Your assignment> Before writing anything, find the line that contains "For more information", then retype the entries below exactly from their first line through that one, without pictures.

########################################

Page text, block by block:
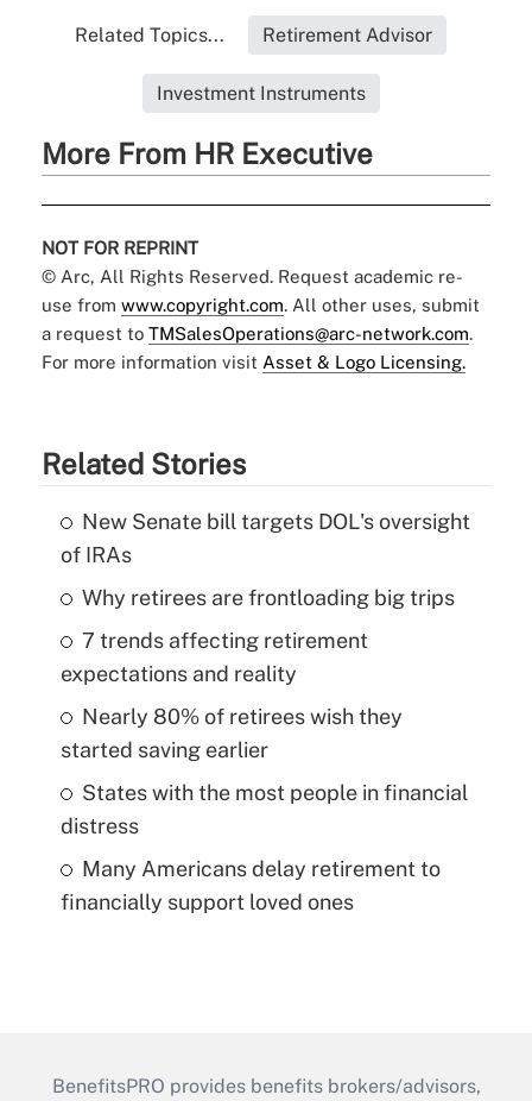
Related Topics... Retirement Advisor
Investment Instruments
More From HR Executive
NOT FOR REPRINT
© Arc, All Rights Reserved. Request academic re-
use from www.copyright.com. All other uses, submit
a request to TMSalesOperations@arc-network.com.
For more information visit Asset & Logo Licensing.
Related Stories
New Senate bill targets DOL's oversight
of IRAs
Why retirees are frontloading big trips
7 trends affecting retirement
expectations and reality
Nearly 80% of retirees wish they
started saving earlier
States with the most people in financial
distress
Many Americans delay retirement to
financially support loved ones
BenefitsPRO provides benefits brokers/advisors,
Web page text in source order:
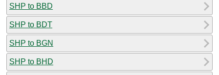
SHP to BBD
SHP to BDT
SHP to BGN
SHP to BHD
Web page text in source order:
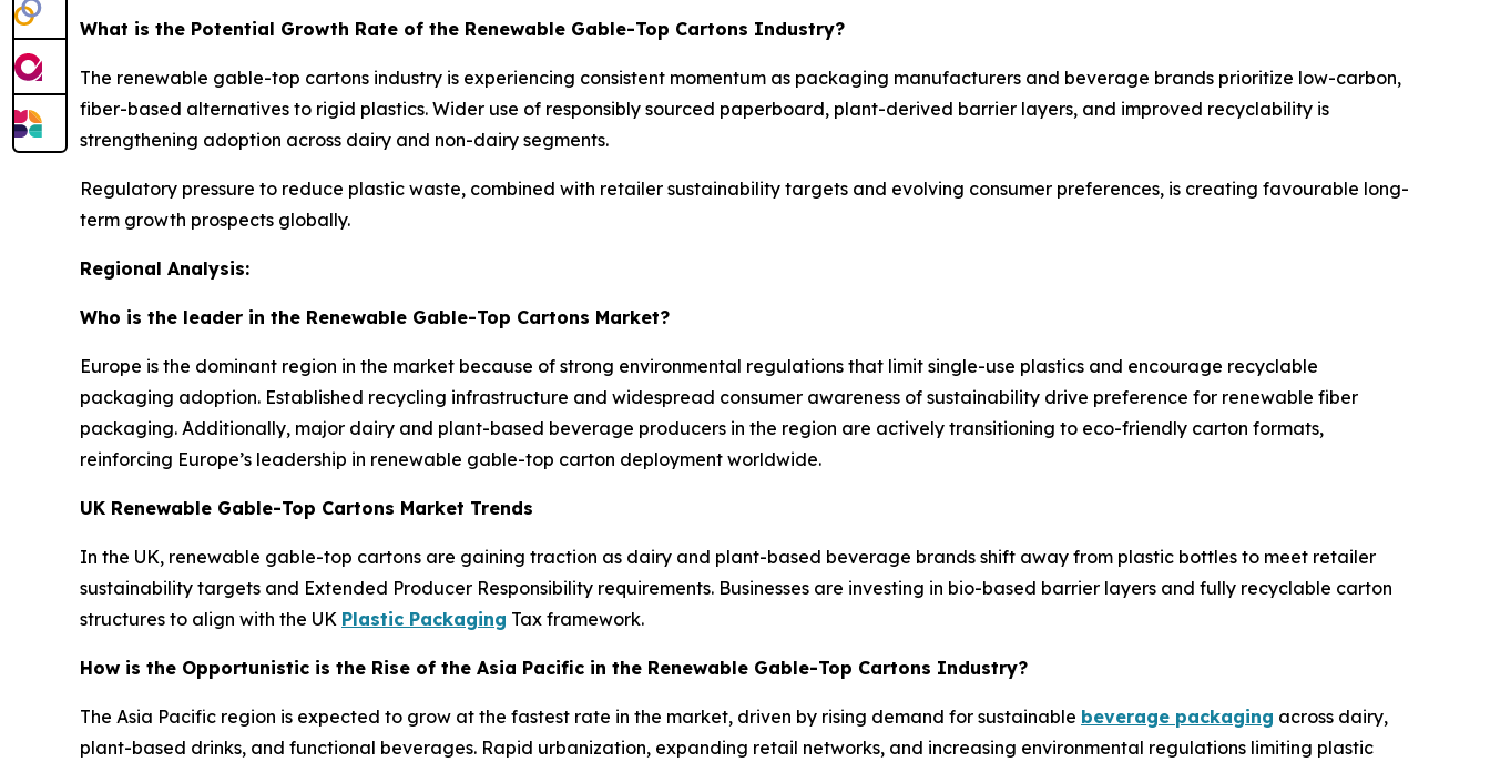
What is the Potential Growth Rate of the Renewable Gable-Top Cartons Industry?
The renewable gable-top cartons industry is experiencing consistent momentum as packaging manufacturers and beverage brands prioritize low-carbon,
fiber-based alternatives to rigid plastics. Wider use of responsibly sourced paperboard, plant-derived barrier layers, and improved recyclability is
strengthening adoption across dairy and non-dairy segments.
Regulatory pressure to reduce plastic waste, combined with retailer sustainability targets and evolving consumer preferences, is creating favourable long-
term growth prospects globally.
Regional Analysis:
Who is the leader in the Renewable Gable-Top Cartons Market?
Europe is the dominant region in the market because of strong environmental regulations that limit single-use plastics and encourage recyclable
packaging adoption. Established recycling infrastructure and widespread consumer awareness of sustainability drive preference for renewable fiber
packaging. Additionally, major dairy and plant-based beverage producers in the region are actively transitioning to eco-friendly carton formats,
reinforcing Europe’s leadership in renewable gable-top carton deployment worldwide.
UK Renewable Gable-Top Cartons Market Trends
In the UK, renewable gable-top cartons are gaining traction as dairy and plant-based beverage brands shift away from plastic bottles to meet retailer
sustainability targets and Extended Producer Responsibility requirements. Businesses are investing in bio-based barrier layers and fully recyclable carton
structures to align with the UK Plastic Packaging Tax framework.
How is the Opportunistic is the Rise of the Asia Pacific in the Renewable Gable-Top Cartons Industry?
The Asia Pacific region is expected to grow at the fastest rate in the market, driven by rising demand for sustainable beverage packaging across dairy,
plant-based drinks, and functional beverages. Rapid urbanization, expanding retail networks, and increasing environmental regulations limiting plastic
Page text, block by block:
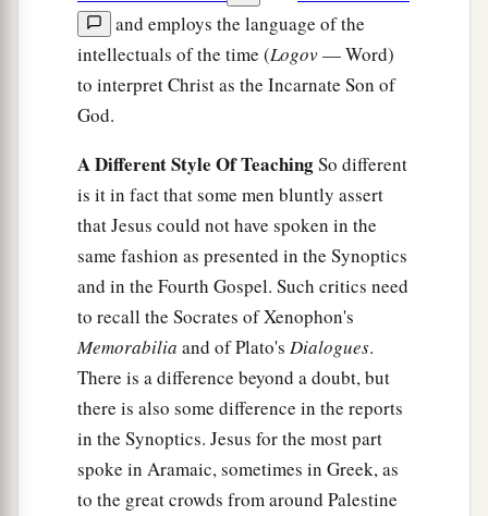
and employs the language of the
intellectuals of the time (Logov— Word)
to interpret Christ as the Incarnate Son of
God.
A Different Style Of TeachingSo different
is it in fact that some men bluntly assert
that Jesus could not have spoken in the
same fashion as presented in the Synoptics
and in the Fourth Gospel. Such critics need
to recall the Socrates of Xenophon's
Memorabilia and of Plato's Dialogues.
There is a difference beyond a doubt, but
there is also some difference in the reports
in the Synoptics. Jesus for the most part
spoke in Aramaic, sometimes in Greek, as
to the great crowds from around Palestine
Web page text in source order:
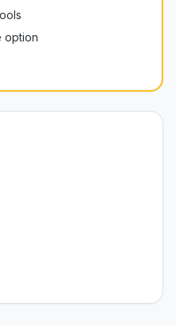
option
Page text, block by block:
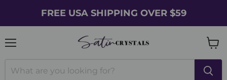
FREE USA SHIPPING OVER $59
cart
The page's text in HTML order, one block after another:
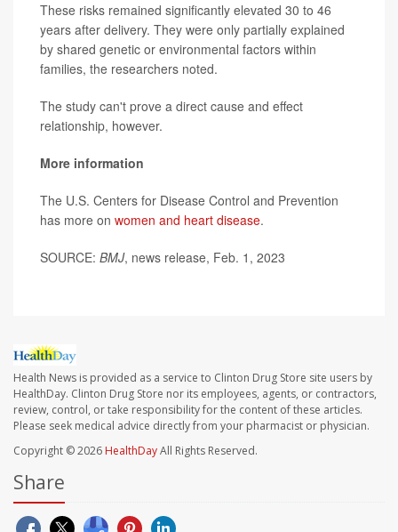
These risks remained significantly elevated 30 to 46
years after delivery. They were only partially explained
by shared genetic or environmental factors within
families, the researchers noted.
The study can't prove a direct cause and effect
relationship, however.
More information
The U.S. Centers for Disease Control and Prevention
has more on women and heart disease.
SOURCE: BMJ, news release, Feb. 1, 2023
Health News is provided as a service to Clinton Drug Store site users by
HealthDay. Clinton Drug Store nor its employees, agents, or contractors,
review, control, or take responsibility for the content of these articles.
Please seek medical advice directly from your pharmacist or physician.
Copyright © 2026 HealthDayAll Rights Reserved.
Share
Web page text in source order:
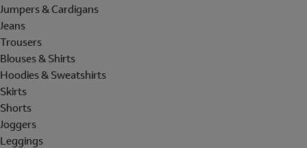
Jumpers & Cardigans
Jeans
Trousers
Blouses & Shirts
Hoodies & Sweatshirts
Skirts
Shorts
Joggers
Leggings
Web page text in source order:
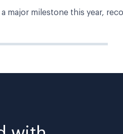
major milestone this year,
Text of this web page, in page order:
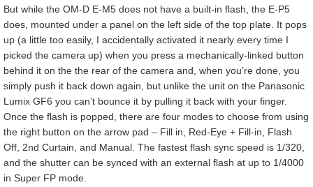
But while the OM-D E-M5 does not have a built-in flash, the E-P5
does, mounted under a panel on the left side of the top plate. It pops
up (a little too easily, I accidentally activated it nearly every time I
picked the camera up) when you press a mechanically-linked button
behind it on the the rear of the camera and, when you’re done, you
simply push it back down again, but unlike the unit on the Panasonic
Lumix GF6 you can’t bounce it by pulling it back with your finger.
Once the flash is popped, there are four modes to choose from using
the right button on the arrow pad – Fill in, Red-Eye + Fill-in, Flash
Off, 2nd Curtain, and Manual. The fastest flash sync speed is 1/320,
and the shutter can be synced with an external flash at up to 1/4000
in Super FP mode.
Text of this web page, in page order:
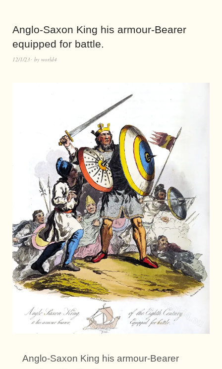
Anglo-Saxon King his armour-Bearer
equipped for battle.
12/1/23 by world4
Anglo-Saxon King his armour-Bearer
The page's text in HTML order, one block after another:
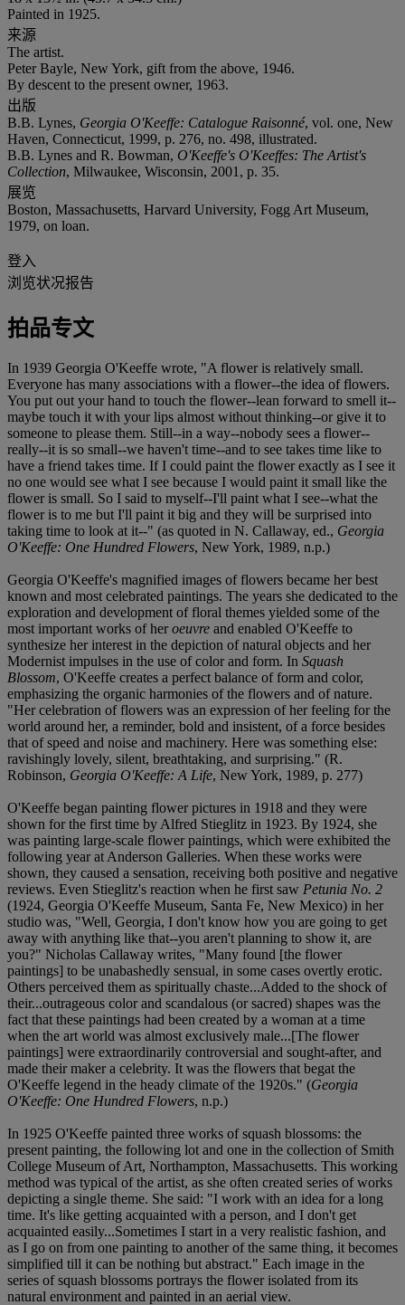
Painted in 1925.
来源
The artist.
Peter Bayle, New York, gift from the above, 1946.
By descent to the present owner, 1963.
出版
B.B. Lynes, Georgia O'Keeffe: Catalogue Raisonné, vol. one, New
Haven, Connecticut, 1999, p. 276, no. 498, illustrated.
B.B. Lynes and R. Bowman, O'Keeffe's O'Keeffes: The Artist's
Collection, Milwaukee, Wisconsin, 2001, p. 35.
展览
Boston, Massachusetts, Harvard University, Fogg Art Museum,
1979, on loan.
登入
浏览状况报告
拍品专文
In 1939 Georgia O'Keeffe wrote, "A flower is relatively small.
Everyone has many associations with a flower--the idea of flowers.
You put out your hand to touch the flower--lean forward to smell it--
maybe touch it with your lips almost without thinking--or give it to
someone to please them. Still--in a way--nobody sees a flower--
really--it is so small--we haven't time--and to see takes time like to
have a friend takes time. If I could paint the flower exactly as I see it
no one would see what I see because I would paint it small like the
flower is small. So I said to myself--I'll paint what I see--what the
flower is to me but I'll paint it big and they will be surprised into
taking time to look at it--" (as quoted in N. Callaway, ed., Georgia
O'Keeffe: One Hundred Flowers, New York, 1989, n.p.)
Georgia O'Keeffe's magnified images of flowers became her best
known and most celebrated paintings. The years she dedicated to the
exploration and development of floral themes yielded some of the
most important works of heroeuvre and enabled O'Keeffe to
synthesize her interest in the depiction of natural objects and her
Modernist impulses in the use of color and form. In Squash
Blossom, O'Keeffe creates a perfect balance of form and color,
emphasizing the organic harmonies of the flowers and of nature.
"Her celebration of flowers was an expression of her feeling for the
world around her, a reminder, bold and insistent, of a force besides
that of speed and noise and machinery. Here was something else:
ravishingly lovely, silent, breathtaking, and surprising." (R.
Robinson, Georgia O'Keeffe: A Life, New York, 1989, p. 277)
O'Keeffe began painting flower pictures in 1918 and they were
shown for the first time by Alfred Stieglitz in 1923. By 1924, she
was painting large-scale flower paintings, which were exhibited the
following year at Anderson Galleries. When these works were
shown, they caused a sensation, receiving both positive and negative
reviews. Even Stieglitz's reaction when he first saw Petunia No. 2
(1924, Georgia O'Keeffe Museum, Santa Fe, New Mexico) in her
studio was, "Well, Georgia, I don't know how you are going to get
away with anything like that--you aren't planning to show it, are
you?" Nicholas Callaway writes, "Many found [the flower
paintings] to be unabashedly sensual, in some cases overtly erotic.
Others perceived them as spiritually chaste...Added to the shock of
their...outrageous color and scandalous (or sacred) shapes was the
fact that these paintings had been created by a woman at a time
when the art world was almost exclusively male...[The flower
paintings] were extraordinarily controversial and sought-after, and
made their maker a celebrity. It was the flowers that begat the
O'Keeffe legend in the heady climate of the 1920s." (Georgia
O'Keeffe: One Hundred Flowers, n.p.)
In 1925 O'Keeffe painted three works of squash blossoms: the
present painting, the following lot and one in the collection of Smith
College Museum of Art, Northampton, Massachusetts. This working
method was typical of the artist, as she often created series of works
depicting a single theme. She said: "I work with an idea for a long
time. It's like getting acquainted with a person, and I don't get
acquainted easily...Sometimes I start in a very realistic fashion, and
as I go on from one painting to another of the same thing, it becomes
simplified till it can be nothing but abstract." Each image in the
series of squash blossoms portrays the flower isolated from its
natural environment and painted in an aerial view.
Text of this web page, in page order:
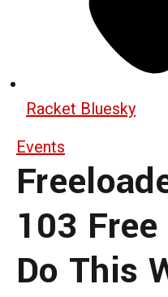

########################################

Expected answer>
Page text, block by block:
Related Topics... Retirement Advisor
Investment Instruments
More From HR Executive
NOT FOR REPRINT
© Arc, All Rights Reserved. Request academic re-
use from www.copyright.com. All other uses, submit
a request to TMSalesOperations@arc-network.com.
For more information visit Asset & Logo Licensing.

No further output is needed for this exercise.